__Task to complete__
Could you transcribe every record below exactly, leaving out the pictures?

+ + +

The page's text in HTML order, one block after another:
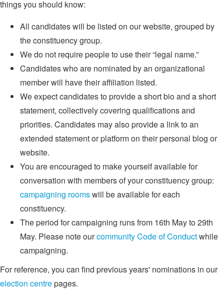
things you should know:
All candidates will be listed on our website, grouped by
the constituency group.
We do not require people to use their “legal name.”
Candidates who are nominated by an organizational
member will have their affiliation listed.
We expect candidates to provide a short bio and a short
statement, collectively covering qualifications and
priorities. Candidates may also provide a link to an
extended statement or platform on their personal blog or
website.
You are encouraged to make yourself available for
conversation with members of your constituency group:
campaigning roomswill be available for each
constituency.
The period for campaigning runs from 16th May to 29th
May. Please note ourcommunity Code of Conductwhile
campaigning.
For reference, you can find previous years' nominations in our
election centrepages.
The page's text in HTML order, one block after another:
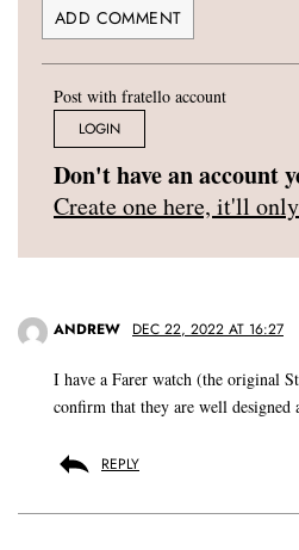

+ + +

__Result for this exercise__
The page's text in HTML order, one block after another:
things you should know:
All candidates will be listed on our website, grouped by
the constituency group.
We do not require people to use their “legal name.”
Candidates who are nominated by an organizational
member will have their affiliation listed.
We expect candidates to provide a short bio and a short
statement, collectively covering qualifications and
priorities. Candidates may also provide a link to an
extended statement or platform on their personal blog or
website.
You are encouraged to make yourself available for
conversation with members of your constituency group:
campaigning roomswill be available for each
constituency.
The period for campaigning runs from 16th May to 29th
May. Please note ourcommunity Code of Conductwhile
campaigning.
For reference, you can find previous years' nominations in our
election centrepages.
The page's text in HTML order, one block after another:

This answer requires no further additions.